Warning: Some viewers might find the video below disturbing and graphic. In a move that some are calling a misguided publicity stunt, the environmental activist group 10:10 Climate Change Campaign produced and released a gory and disturbing short film, similar to Plane Stupid's "Polar Bear" video (warning: also gory), to promote the climate change action day scheduled for October 10, 2010 (or 10/10/10). In the video above, people who don't pledge themselves to 10:10's cause (including school children and Gillian Anderson) are exploded into red, chunky goo with the press of a button. It was released last week and has resulted in a media backlash, including Sony's retraction of support of the cause. It even inspired a cartoon. Not only does the video offend and disgust, but the New York Times's Dot Earth Blog summarized another main problem with the video--the dark shadow the negative publicity has spread over the entirety of the climate change debate:
If the goal had been to convince people that environmental campaigners have lost their minds and to provide red meat (literally) to shock radio hosts and
pundits fighting curbs
on greenhouse gases, it worked like a charm. Of course the goal might have been buzz more than efficacy. Too often these days, that’s the online norm. They succeeded on that front. I, among many others, am forced to write about it. Congratulations.
(a supporter of 10:10's) says the ad campaign was a joke that the public just didn't get. In the original blog post about the video, they talked to 10:10 founder Franny Armstrong
But why take such a risk of upsetting or alienating people, I ask her: "Because we have got about four years to stabilize global emissions and we are not anywhere near doing that. All our lives are at threat and if that's not worth jumping up and down about, I don't know what is."
"We 'killed' five people to make No Pressure – a mere blip compared to the 300,000 real people who now die each year from climate change," she adds.

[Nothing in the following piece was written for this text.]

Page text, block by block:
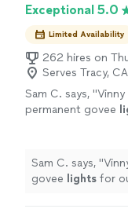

10:10 Climate Change Campaign is a project to inspire people to cut their carbon emissions by 10 percent in a year, by taking on home improvement projects or changing their lifestyle. The group issued an official apology on Monday (10/4), along with this statement to the Guardian
on Saturday (10/2) :
"With climate change becoming increasingly threatening, and decreasingly talked about in the media, we wanted to find a way to bring this critical issue back into the headlines while making people laugh," said Lizzie Gillet, 10:10 global campaign director. "We were therefore delighted when Richard Curtis agreed to write a short film for the 10:10 campaign. Many people found the resulting film extremely funny, but unfortunately some didn't and 10:10 would like to apologize to everybody who was offended by the film."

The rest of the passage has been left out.